Liontrust Asset Management (LIO) on Wednesday acknowledged that is core investment strategies have been "out of favour" due to high interest rates globally.
In a trading update covering the financial year to March 31, 2024, the London-listed fund manager said that its core strategies such as quality growth, small/mid-caps and UK equities funds have struggled in the high interest rate envirobment. But chief executive officer John Ions pointed to inflows into its European Dynamic fund as well as the performance of its Global Technology fund and its sustainable investing strategies. He added that "as market sentiment changes, Liontrust is well positioned to benefit". The Liontrust European Dynamic fund has a Morningstar Medalist Rating of Gold.
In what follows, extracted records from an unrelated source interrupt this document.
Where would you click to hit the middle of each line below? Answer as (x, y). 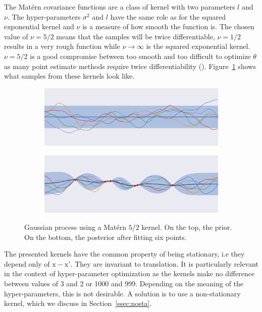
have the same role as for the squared (168, 16)
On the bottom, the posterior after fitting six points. (106, 237)
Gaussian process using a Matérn (75, 227)
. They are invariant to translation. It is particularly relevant (164, 263)
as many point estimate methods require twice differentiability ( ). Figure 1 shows (130, 66)
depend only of (27, 263)
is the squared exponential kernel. (198, 46)
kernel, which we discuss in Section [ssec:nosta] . (78, 303)
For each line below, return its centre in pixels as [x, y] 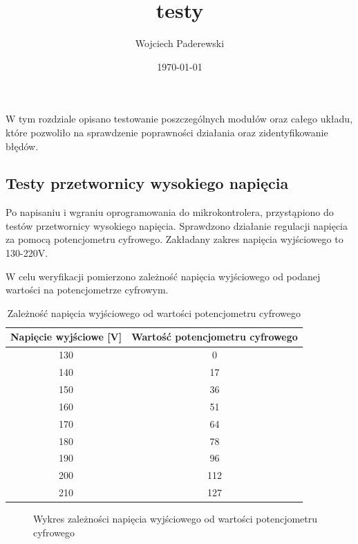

Liontrust Yearly Net Outflows
It reported net outflows of £1.21 billion in the fourth quarter of its financial year, which ended on March 31. This left assets under management and advice (AUMA) down 12% on a year before at £27.8 billion. Compared to December 31, AUMA was marginally higher, thanks to £1.22 billion in positive market and investment performance.
AUMA has slipped marginally since start of the new financial year, down to £27.6 billion as of Friday last week.
Liontrust suffered £3.21 billion in net outflows in the first half of its financial year and £1.66 billion worth in the third quarter, meaning net outflows exceeded £6 billion in its recent financial year.
In August, Liontrust admitted that its offer to buy Zurich-based peer GAM Holding AG had been unsuccessful as it was supported by only a third of GAM shareholders.
Liontrust shares were up nearly 7% to 681p pence early Wednesday in London.